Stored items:
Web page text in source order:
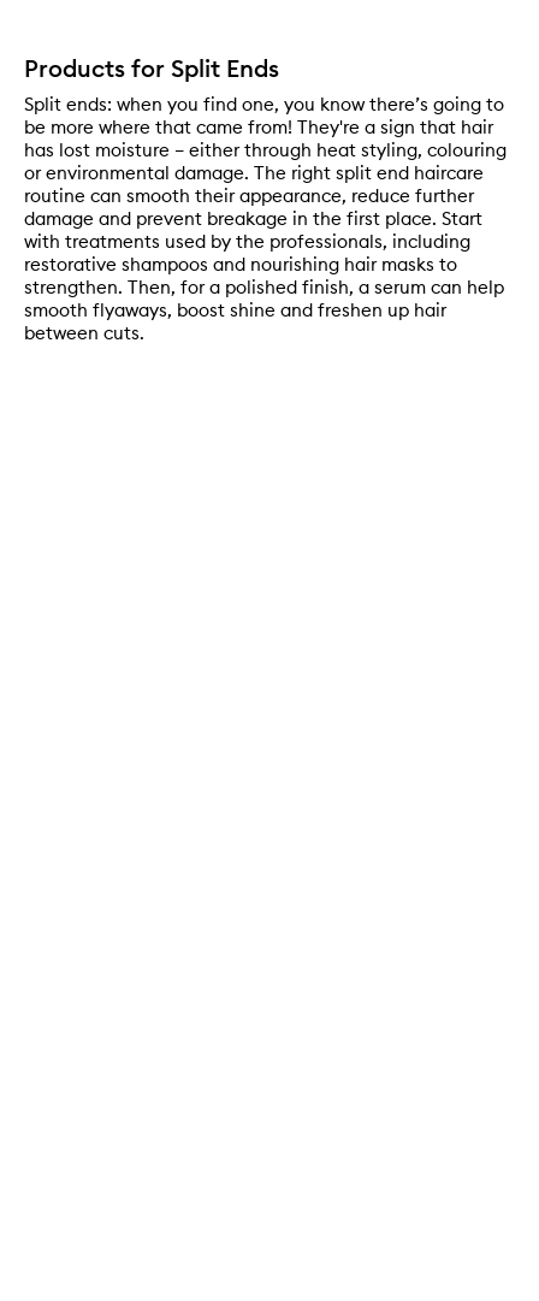
Products for Split Ends
Split ends: when you find one, you know there’s going to
be more where that came from! They're a sign that hair
has lost moisture – either through heat styling, colouring
or environmental damage. The right split end haircare
routine can smooth their appearance, reduce further
damage and prevent breakage in the first place. Start
with treatments used by the professionals, including
restorative shampoos and nourishing hair masks to
strengthen. Then, for a polished finish, a serum can help
smooth flyaways, boost shine and freshen up hair
between cuts.

EXERCISE OBJECTIVE:
All that is wanted is the lines from the one containing "restorative shampoos and" through the last line of the records, restated word for word.

RESPONSE TO THE EXERCISE:
restorative shampoos and nourishing hair masks to
strengthen. Then, for a polished finish, a serum can help
smooth flyaways, boost shine and freshen up hair
between cuts.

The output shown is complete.